#### TASK DIRECTIONS:
For each line in the data that includes "mais", make a copy.

═════ DATA EXCERPTS ═════

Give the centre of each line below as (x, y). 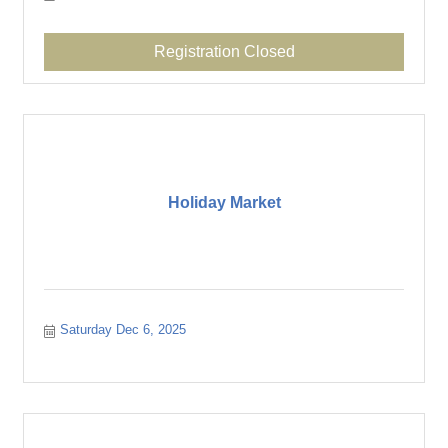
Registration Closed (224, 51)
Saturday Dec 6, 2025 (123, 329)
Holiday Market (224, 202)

═════
═════ DATA EXCERPTS ═════

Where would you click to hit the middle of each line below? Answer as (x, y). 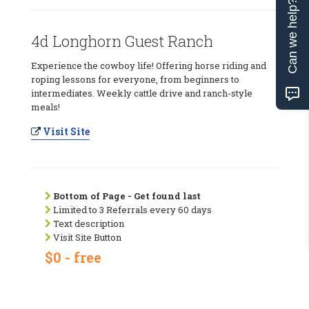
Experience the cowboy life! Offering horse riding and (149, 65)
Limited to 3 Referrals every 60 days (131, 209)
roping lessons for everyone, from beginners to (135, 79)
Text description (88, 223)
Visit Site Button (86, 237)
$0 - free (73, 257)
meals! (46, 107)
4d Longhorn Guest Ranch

═════
═════ DATA EXCERPTS ═════

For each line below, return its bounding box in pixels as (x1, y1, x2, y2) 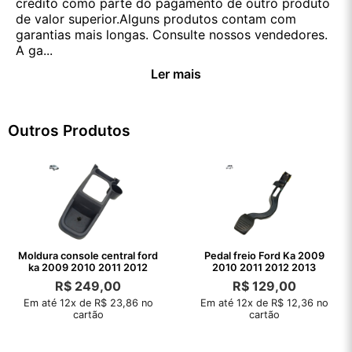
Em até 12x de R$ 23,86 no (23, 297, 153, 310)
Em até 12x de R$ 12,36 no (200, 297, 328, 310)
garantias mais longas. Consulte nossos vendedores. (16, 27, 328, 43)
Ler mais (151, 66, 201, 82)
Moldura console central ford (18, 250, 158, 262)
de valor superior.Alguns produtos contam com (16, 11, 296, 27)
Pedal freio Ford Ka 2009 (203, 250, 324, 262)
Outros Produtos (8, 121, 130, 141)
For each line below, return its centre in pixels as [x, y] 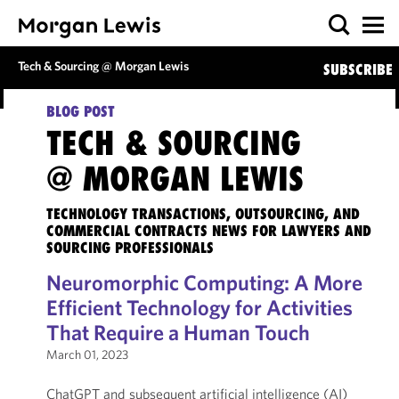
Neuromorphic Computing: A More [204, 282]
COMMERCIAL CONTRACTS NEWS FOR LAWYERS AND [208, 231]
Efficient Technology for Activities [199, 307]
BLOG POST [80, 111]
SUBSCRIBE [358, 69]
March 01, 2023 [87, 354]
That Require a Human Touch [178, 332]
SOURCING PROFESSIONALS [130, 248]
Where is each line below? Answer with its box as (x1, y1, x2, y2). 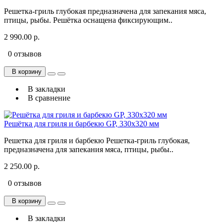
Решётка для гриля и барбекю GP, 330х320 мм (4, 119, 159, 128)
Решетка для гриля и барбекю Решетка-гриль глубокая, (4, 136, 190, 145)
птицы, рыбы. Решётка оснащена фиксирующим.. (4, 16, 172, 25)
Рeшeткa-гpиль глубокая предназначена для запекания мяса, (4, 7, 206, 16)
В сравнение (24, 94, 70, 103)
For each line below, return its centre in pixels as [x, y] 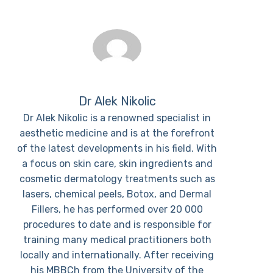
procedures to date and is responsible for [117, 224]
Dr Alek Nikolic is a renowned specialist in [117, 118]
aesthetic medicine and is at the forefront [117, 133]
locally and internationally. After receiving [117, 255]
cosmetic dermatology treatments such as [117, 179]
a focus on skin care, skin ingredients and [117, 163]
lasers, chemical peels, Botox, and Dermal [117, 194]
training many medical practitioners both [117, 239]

═════

#### OUTPUT OF THE EXERCISE:
garantias mais longas. Consulte nossos vendedores. (16, 27, 328, 43)
Ler mais (151, 66, 201, 82)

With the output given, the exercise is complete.